In a country where words often take precedence over facts, it is time to recall that in aviation — as in governance — precision is not optional. The slightest approximation comes at a cost, whether it is a flight plan or a public policy.

While some recent debates reduce the management of air transport to personal quarrels, it is useful to bring some rigour back into the cockpit. Mauritian aviation is emerging from a zone of severe turbulence: the pandemic, voluntary administration, financial restructuring, redefining the fleet and routes. Returning to profitability after nearly a decade of losses is not a matter of chance. It is the fruit of collective, demanding, often thankless work, grounded in coherent choices and tight governance.

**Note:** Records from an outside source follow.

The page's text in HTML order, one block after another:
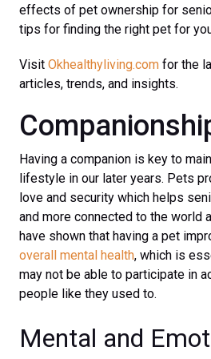
effects of pet ownership for
tips for finding the right pet for
Visit Okhealthyliving.com for the
articles, trends, and insights.
Having a companion is key to
lifestyle in our later years. Pets
love and security which helps
and more connected to the world
have shown that having a pet
overall mental health, which is
may not be able to participate in
people like they used to.
Mental and
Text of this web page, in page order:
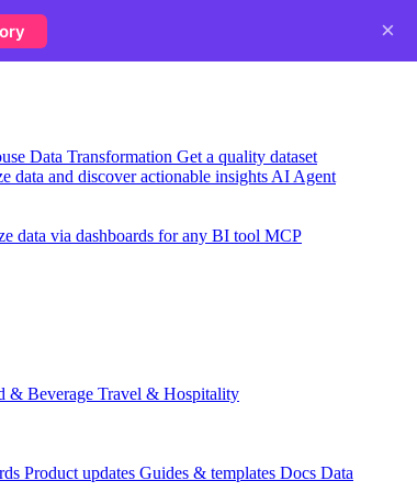
Data Transformation Get a quality dataset
data and discover actionable insights AI Agent
data via dashboards for any BI tool MCP
& Beverage Travel & Hospitality
Product updates Guides & templates Docs Data
×
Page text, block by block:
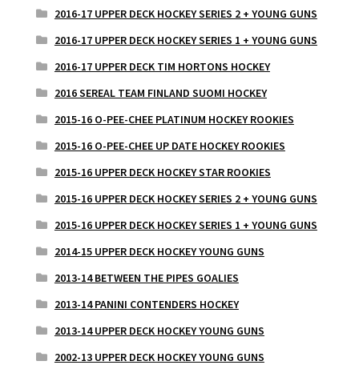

This progress does not mean everything is perfect — far from it. The sector remains exposed to many challenges: spiking fuel prices, dependence on tourism, regional competition, infrastructure modernisation, the development of freight and regional connectivity. But progress, when tangible, must be recognised rather than caricatured to score political points.

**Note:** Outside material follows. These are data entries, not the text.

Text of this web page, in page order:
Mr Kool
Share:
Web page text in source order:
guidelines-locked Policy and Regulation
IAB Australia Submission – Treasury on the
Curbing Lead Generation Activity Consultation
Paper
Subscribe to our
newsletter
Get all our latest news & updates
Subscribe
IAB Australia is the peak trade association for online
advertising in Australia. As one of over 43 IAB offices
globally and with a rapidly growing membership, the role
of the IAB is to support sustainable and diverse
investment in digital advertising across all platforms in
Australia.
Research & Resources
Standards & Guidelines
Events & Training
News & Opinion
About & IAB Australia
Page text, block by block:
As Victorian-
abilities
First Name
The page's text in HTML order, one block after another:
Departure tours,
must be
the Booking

The role of a political leader

This is where public discourse must rise to the occasion. The role of a political leader is not to feed confusion, but to elevate debate. Gratuitous attacks or insinuations about results still under audit add nothing to the understanding of the sector.

You don’t run an airline the way you run a rally: facts are not to be manipulated, they are to be owned.

Aviation rests on rigour and predictability. Populism runs on base instincts and the emotion of the moment. Confusing the two is a serious piloting error.

It is not by turning an economic and strategic subject into a personal platform that we will help Mauritius move forward. Recognising the value of those working to rebuild a national airline is not picking a side: it is common sense. Behind these efforts are thousands of families, direct and indirect jobs, entire industries — tourism, freight, hospitality, ground transport, maintenance — that depend on the stability of this sector.

Competence, transparency, coherence

At En Avant Moris, we have always defended an approach grounded in competence, transparency, and coherence. We refuse easy shortcuts and amalgams. Debates must be fed by data, expertise and results — not emotions or personal calculations.

Mauritius’s sky needs focused pilots, not noisy passengers. History will remember those who held the course — calmly, effectively, and responsibly.

This article was originally published on defimedia.info in April 2026.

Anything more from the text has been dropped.